▶ _Task brief_
Transcribe, exactly and without pictures, the lines below from the line with "Artistic Wood Hanger" to the line with "Maternity Apparel To", both ends included, and no others.

[[ Task inputs, beginning ]]

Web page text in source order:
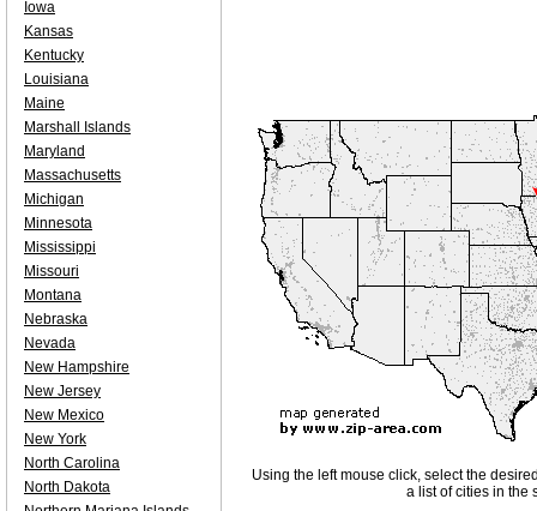
Using the left mouse click, select the
a list of cities in the
Iowa
Kansas
Kentucky
Louisiana
Maine
Marshall Islands
Maryland
Massachusetts
Michigan
Minnesota
Mississippi
Missouri
Montana
Nebraska
Nevada
New Hampshire
New Jersey
New Mexico
New York
North Carolina
North Dakota
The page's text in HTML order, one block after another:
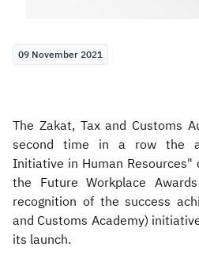
09 November 2021
The Zakat, Tax and Customs
second time in a row the
Initiative in Human
the Future Workplace
recognition of the success
and Customs Academy)
its launch.
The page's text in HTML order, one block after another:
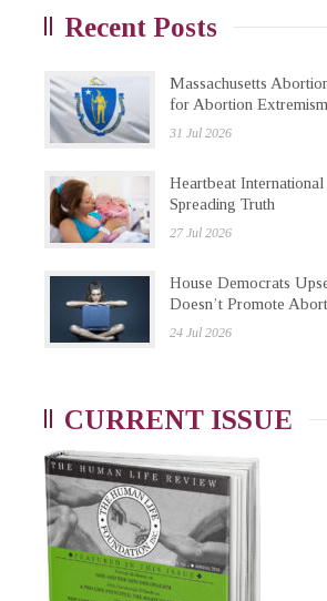
Recent Posts
Massachusetts
for Abortion Extremism
31 Jul 2026
Heartbeat
Spreading Truth
27 Jul 2026
House Democrats
Doesn’t Promote
24 Jul 2026
CURRENT ISSUE
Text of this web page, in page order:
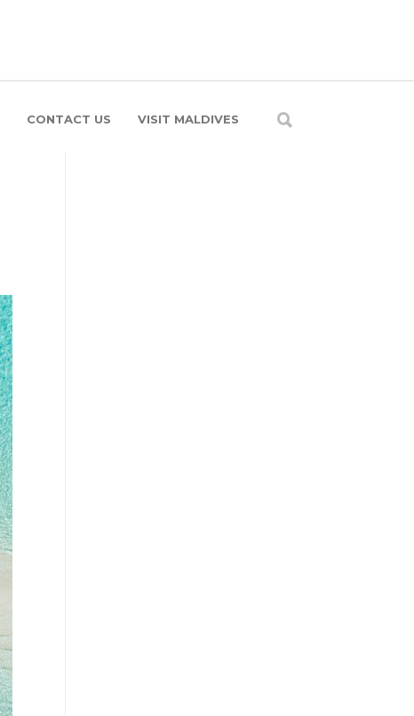
CONTACT US VISIT MALDIVES
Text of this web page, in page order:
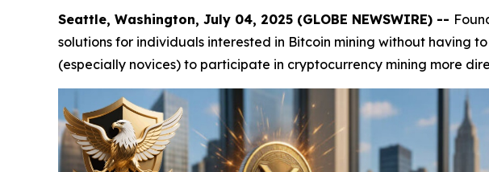
Seattle, Washington, July 04, 2025 (GLOBE NEWSWIRE) --
solutions for individuals interested in Bitcoin mining without having
(especially novices) to participate in cryptocurrency mining more
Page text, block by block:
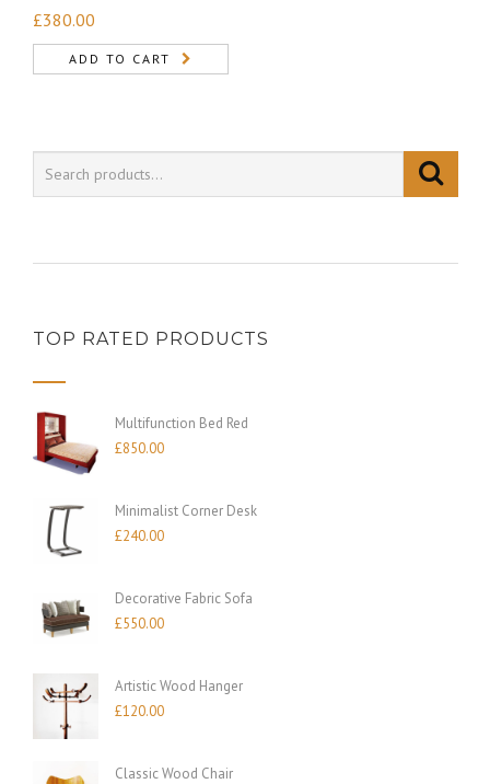
£380.00
ADD TO CART
TOP RATED PRODUCTS
Multifunction Bed Red
£850.00
Minimalist Corner Desk
£240.00
Decorative Fabric Sofa
£550.00
Artistic Wood Hanger
£120.00
Classic Wood Chair
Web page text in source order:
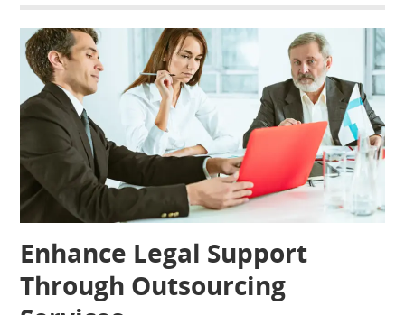
Enhance Legal Support
Through Outsourcing
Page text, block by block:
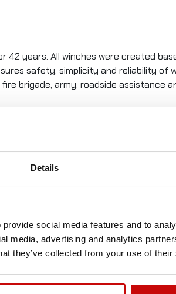
Details
social media features and to
media, advertising and analytics
they’ve collected from your use of
42 years. All winches were created
safety, simplicity and reliability of
brigade, army, roadside
No
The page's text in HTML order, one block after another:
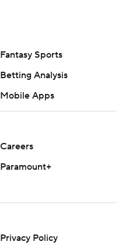
Fantasy Sports
Betting Analysis
Mobile Apps
Careers
Paramount+
Privacy Policy
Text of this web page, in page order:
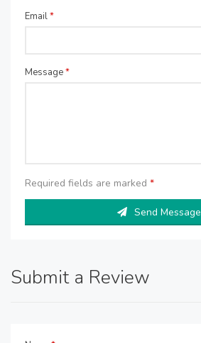
Email*
Message*
Required fields are marked *
Send Message
Submit a Review
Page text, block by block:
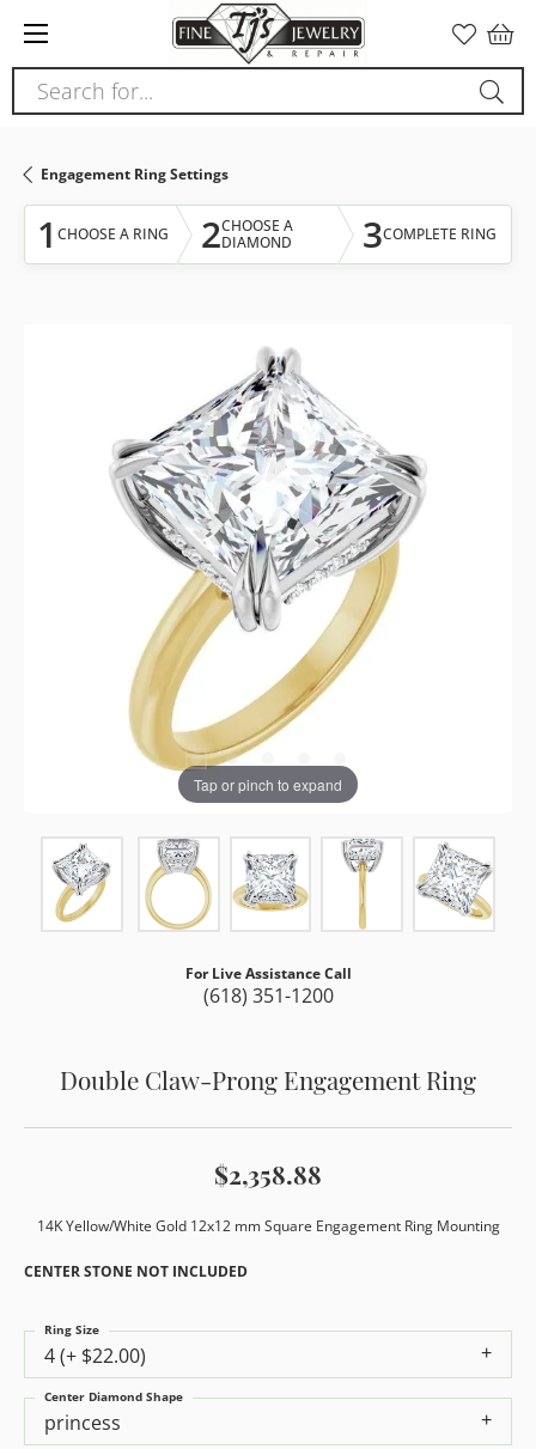
note:
This
website
accessibility
system.
Search for...
Engagement Ring Settings
1 CHOOSE A RING 2CHOOSE A
DIAMOND
3COMPLETE RING
Tap or pinch to expand
For Live Assistance Call
(618) 351-1200
Double Claw-Prong Engagement Ring
$2,358.88
14K Yellow/White Gold 12x12 mm Square Engagement Ring Mounting
CENTER STONE NOT INCLUDED
4 (+ $22.00)
Ring Size
princess
Center Diamond Shape
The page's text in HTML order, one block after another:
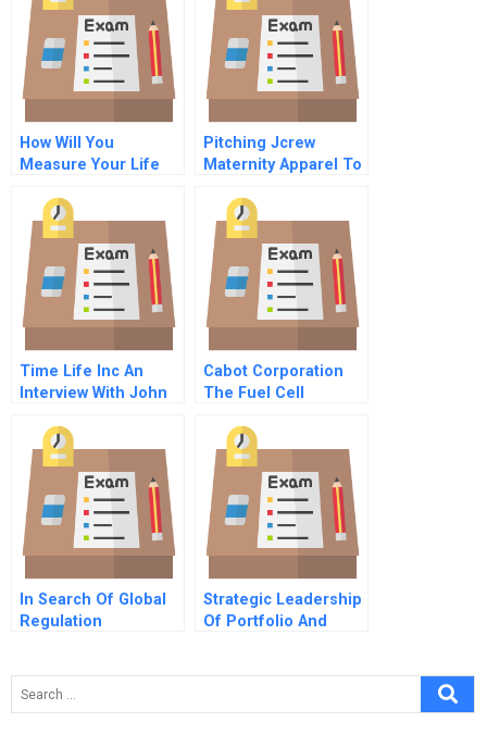
How Will You
Measure Your Life
Pitching Jcrew
Maternity Apparel To
Time Life Inc An
Interview With John
Cabot Corporation
The Fuel Cell
In Search Of Global
Regulation
Strategic Leadership
Of Portfolio And
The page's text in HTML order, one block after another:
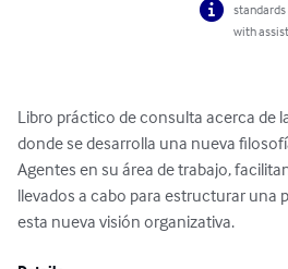
with
Libro práctico de consulta acerca de
donde se desarrolla una nueva
Agentes en su área de trabajo,
llevados a cabo para estructurar una
esta nueva visión organizativa.
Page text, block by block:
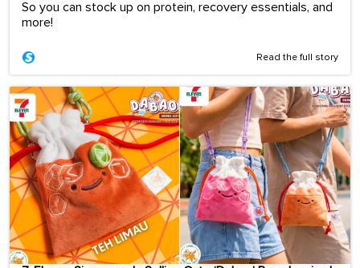
So you can stock up on protein, recovery essentials, and
more!
Read the full story
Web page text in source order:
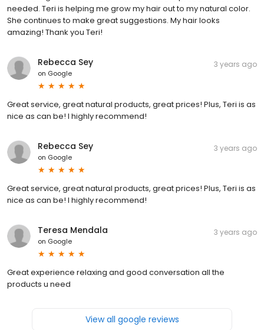
needed. Teri is helping me grow my hair out to my natural color.
She continues to make great suggestions. My hair looks
amazing! Thank you Teri!
Rebecca Sey
on Google
3 years ago
Great service, great natural products, great prices! Plus, Teri is as
nice as can be! I highly recommend!
Rebecca Sey
on Google
3 years ago
Great service, great natural products, great prices! Plus, Teri is as
nice as can be! I highly recommend!
Teresa Mendala
on Google
3 years ago
Great experience relaxing and good conversation all the
products u need
View all google reviews
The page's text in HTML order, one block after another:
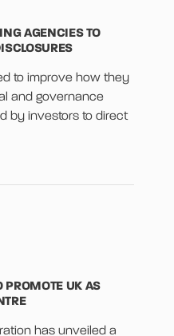
AGENCIES TO
to improve how they
and governance
by investors to direct
PROMOTE UK AS
has unveiled a
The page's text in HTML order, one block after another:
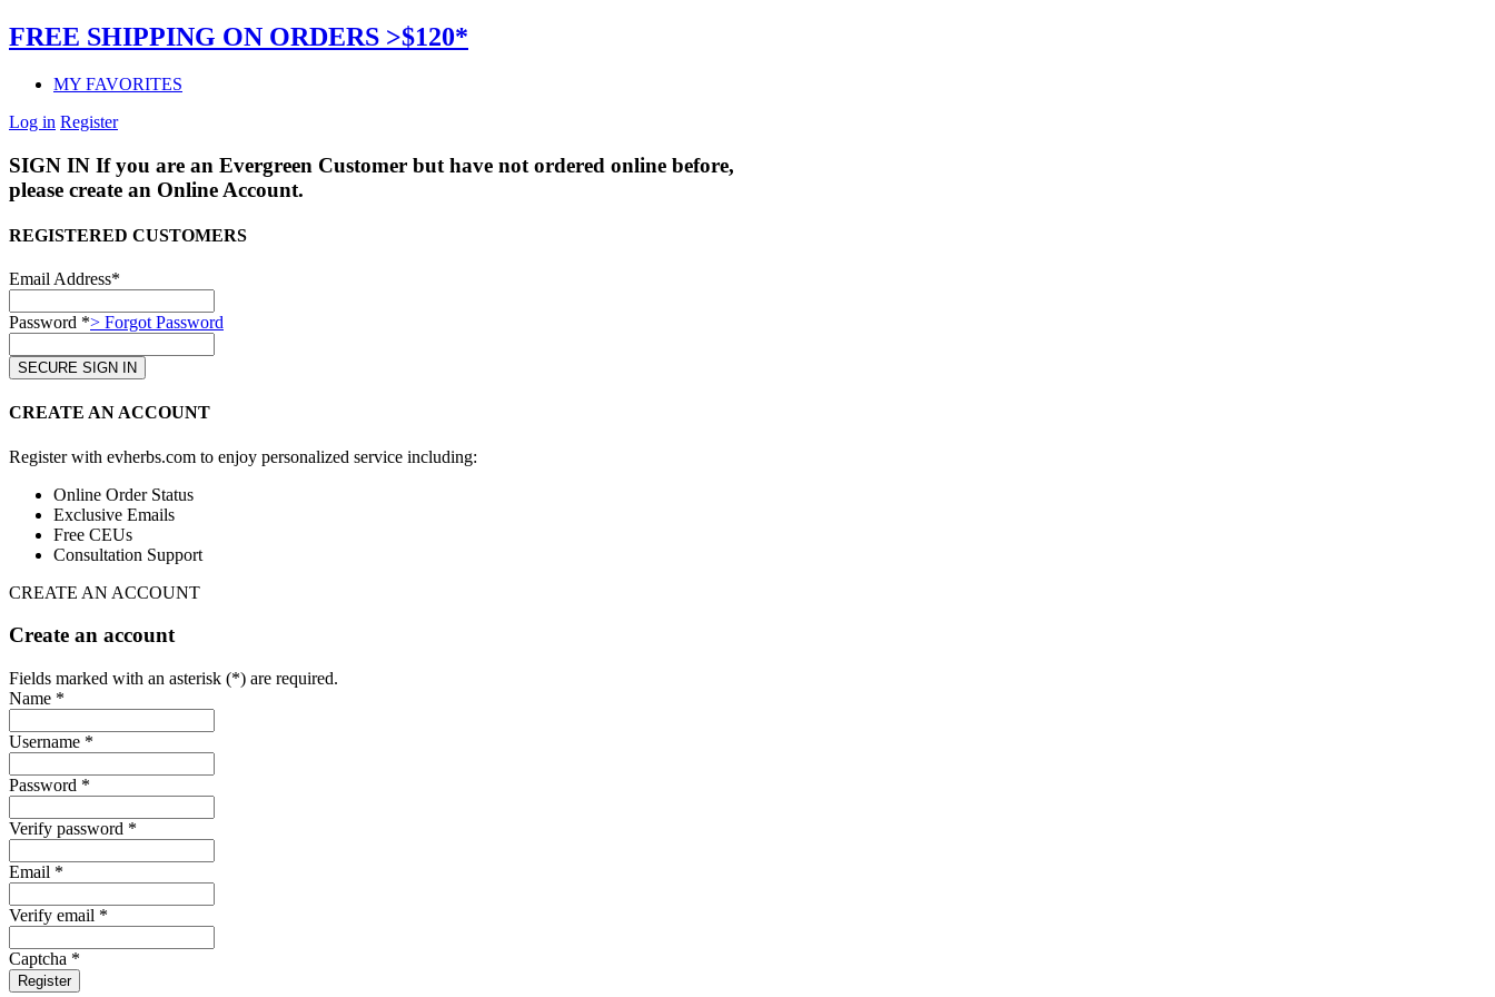
FREE SHIPPING ON ORDERS >$120*
MY FAVORITES
Log in Register
SIGN IN If you are an Evergreen Customer but have not ordered online before,
please create an Online Account.
REGISTERED CUSTOMERS
Email Address*
Password *> Forgot Password
CREATE AN ACCOUNT
Register with evherbs.com to enjoy personalized service including:
Online Order Status
Exclusive Emails
Free CEUs
Consultation Support
CREATE AN ACCOUNT
Create an account
Fields marked with an asterisk (*) are required.
Name *
Username *
Password *
Verify password *
Email *
Verify email *
Captcha *
Register
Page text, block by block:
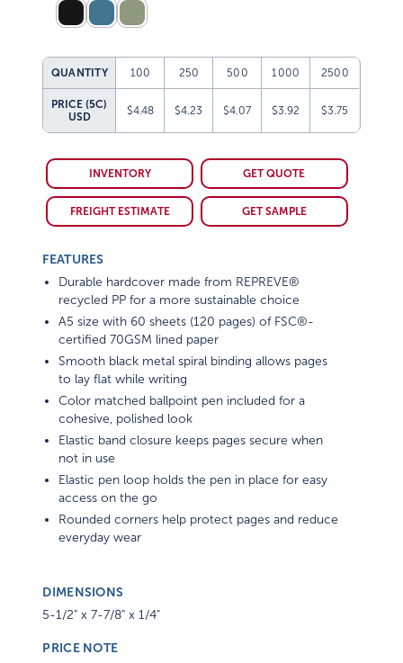
QUANTITY 100 250 500 1000 2500
PRICE (5C)
USD
$4.48 $4.23 $4.07 $3.92 $3.75
INVENTORY GET QUOTE
FREIGHT ESTIMATE GET SAMPLE
FEATURES
Durable hardcover made from REPREVE®
recycled PP for a more sustainable choice
A5 size with 60 sheets (120 pages) of FSC®-
certified 70GSM lined paper
Smooth black metal spiral binding allows pages
to lay flat while writing
Color matched ballpoint pen included for a
cohesive, polished look
Elastic band closure keeps pages secure when
not in use
Elastic pen loop holds the pen in place for easy
access on the go
Rounded corners help protect pages and reduce
everyday wear
DIMENSIONS
5-1/2" x 7-7/8" x 1/4"
PRICE NOTE
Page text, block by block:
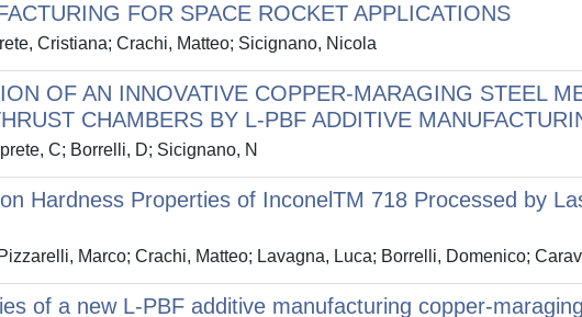
FOR SPACE ROCKET APPLICATIONS
Cristiana; Crachi, Matteo; Sicignano, Nicola
OF AN INNOVATIVE COPPER-MARAGING STEEL
CHAMBERS BY L-PBF ADDITIVE
C; Borrelli, D; Sicignano, N
Hardness Properties of InconelTM 718 Processed by
Marco; Crachi, Matteo; Lavagna, Luca; Borrelli, Domenico;
of a new L-PBF additive manufacturing copper-
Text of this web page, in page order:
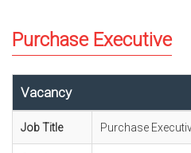
Purchase Executive
Vacancy
Job Title Purchase
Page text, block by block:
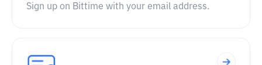
Sign up on Bittime with your email address.
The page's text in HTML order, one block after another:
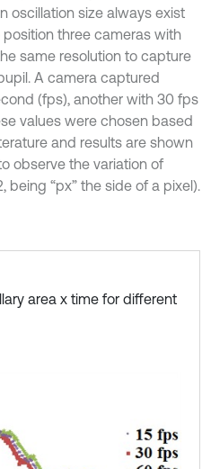
oscillation size always exist
three cameras with
same resolution to capture
A camera captured
(fps), another with 30 fps
values were chosen based
and results are shown
observe the variation of
being “px” the side of a pixel).
area x time for different
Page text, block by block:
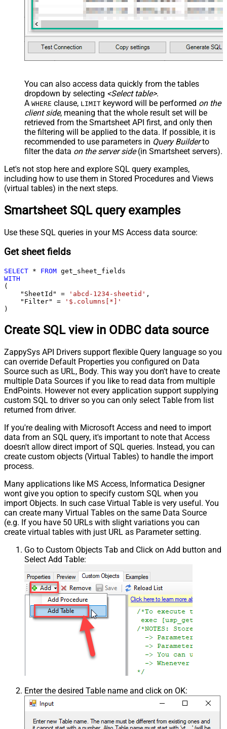
You can also access data quickly from the tables
dropdown by selecting <Select table>.
A WHERE clause, LIMIT keyword will be performed on the
client side, meaning that the whole result set will be
retrieved from the Smartsheet API first, and only then
the filtering will be applied to the data. If possible, it is
recommended to use parameters in Query Builderto
filter the data on the server side(in Smartsheet servers).
Let's not stop here and explore SQL query examples,
including how to use them in Stored Procedures and Views
(virtual tables) in the next steps.
Smartsheet SQL query examples
Use these SQL queries in your MS Access data source:
Get sheet fields
SELECT * FROM
WITH
(
    "SheetId"
= 'abcd-1234-sheetid' ,
    "Filter"
=
'$.columns[*]'
)
Create SQL view in ODBC data source
ZappySys API Drivers support flexible Query language so you
can override Default Properties you configured on Data
Source such as URL, Body. This way you don't have to create
multiple Data Sources if you like to read data from multiple
EndPoints. However not every application support supplying
custom SQL to driver so you can only select Table from list
returned from driver.
If you're dealing with Microsoft Access and need to import
data from an SQL query, it's important to note that Access
doesn't allow direct import of SQL queries. Instead, you can
create custom objects (Virtual Tables) to handle the import
process.
Many applications like MS Access, Informatica Designer
wont give you option to specify custom SQL when you
import Objects. In such case Virtual Table is very useful. You
can create many Virtual Tables on the same Data Source
(e.g. If you have 50 URLs with slight variations you can
create virtual tables with just URL as Parameter setting.
Go to Custom Objects Tab and Click on Add button and
Select Add Table:
Enter the desired Table name and click on OK:
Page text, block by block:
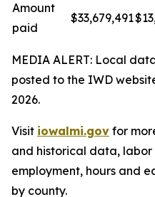
Amount
paid
$33,679,491
MEDIA ALERT: Local
posted to the IWD
2026.
Visit iowalmi.gov for
and historical data,
employment, hours and
by county.
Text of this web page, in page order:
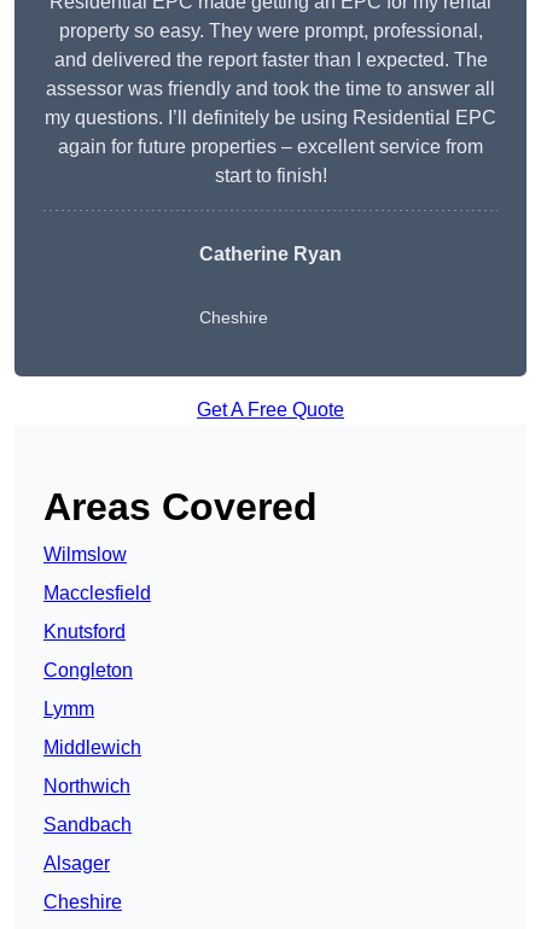
property so easy. They were prompt, professional,
and delivered the report faster than I expected. The
assessor was friendly and took the time to answer all
my questions. I’ll definitely be using Residential EPC
again for future properties – excellent service from
start to finish!
Catherine Ryan
Cheshire
Get A Free Quote
Areas Covered
Wilmslow
Macclesfield
Knutsford
Congleton
Lymm
Middlewich
Northwich
Sandbach
Alsager
Cheshire
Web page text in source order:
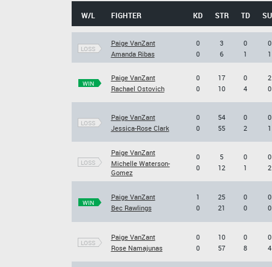
W/L FIGHTER KD STR TD
LOSS
Paige VanZant
Amanda Ribas
0
0
3
6
0
1
0
1
WIN
Paige VanZant
Rachael Ostovich
0
0
17
10
0
4
2
0
LOSS
Paige VanZant
Jessica-Rose Clark
0
0
54
55
0
2
0
1
LOSS
Paige VanZant
Michelle Waterson-
Gomez
0
0
5
12
0
1
0
2
WIN
Paige VanZant
Bec Rawlings
1
0
25
21
0
0
0
0
LOSS
Paige VanZant
Rose Namajunas
0
0
10
57
0
8
0
4
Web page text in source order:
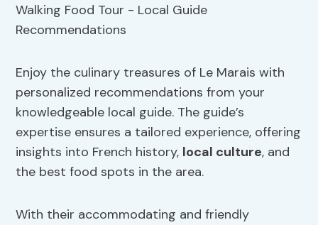
Enjoy the culinary treasures of Le Marais with
personalized recommendations from your
knowledgeable local guide. The guide’s
expertise ensures a tailored experience, offering
insights into French history, local culture, and
the best food spots in the area.
With their accommodating and friendly
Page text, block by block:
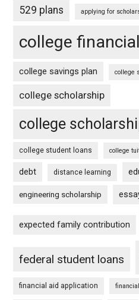
529 plans applying for
college
college savings plan college
college scholarship
college
college student loans college
debt distance learning
engineering scholarship
expected family contribution
federal student loans
financial aid application
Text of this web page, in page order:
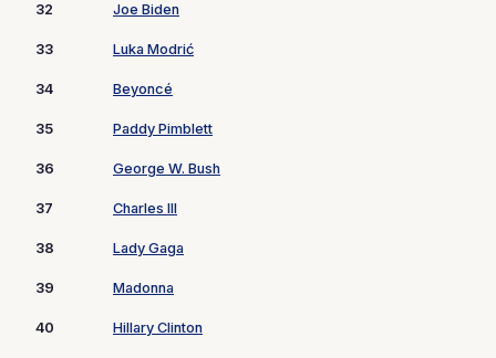
32 Joe Biden
33 Luka Modrić
34 Beyoncé
35 Paddy Pimblett
36 George W. Bush
37 Charles III
38 Lady Gaga
39 Madonna
40 Hillary Clinton
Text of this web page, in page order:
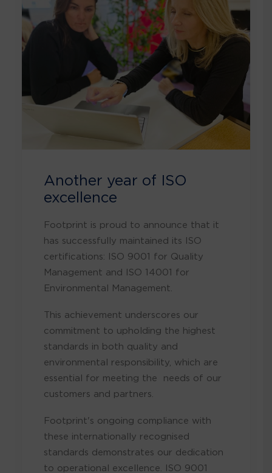
Another year of ISO
excellence
Footprint is proud to announce that it
has successfully maintained its ISO
certifications: ISO 9001 for Quality
Management and ISO 14001 for
Environmental Management.
This achievement underscores our
commitment to upholding the highest
standards in both quality and
environmental responsibility, which are
essential for meeting the needs of our
customers and partners.
Footprint's ongoing compliance with
these internationally recognised
standards demonstrates our dedication
to operational excellence. ISO 9001

[[ Task inputs, end ]]

▶ _Solution to this problem_
Artistic Wood Hanger
£120.00
Classic Wood Chair
Web page text in source order:
Enhance Legal Support
Through Outsourcing
Page text, block by block:
Details
social media features and to
media, advertising and analytics
they’ve collected from your use of
42 years. All winches were created
safety, simplicity and reliability of
brigade, army, roadside
No
The page's text in HTML order, one block after another:
Fantasy Sports
Betting Analysis
Mobile Apps
Careers
Paramount+
Privacy Policy
Text of this web page, in page order:
Email*
Message*
Required fields are marked *
Send Message
Submit a Review
Page text, block by block:
note:
This
website
accessibility
system.
Search for...
Engagement Ring Settings
1 CHOOSE A RING 2CHOOSE A
DIAMOND
3COMPLETE RING
Tap or pinch to expand
For Live Assistance Call
(618) 351-1200
Double Claw-Prong Engagement Ring
$2,358.88
14K Yellow/White Gold 12x12 mm Square Engagement Ring Mounting
CENTER STONE NOT INCLUDED
4 (+ $22.00)
Ring Size
princess
Center Diamond Shape
The page's text in HTML order, one block after another:
How Will You
Measure Your Life
Pitching Jcrew
Maternity Apparel To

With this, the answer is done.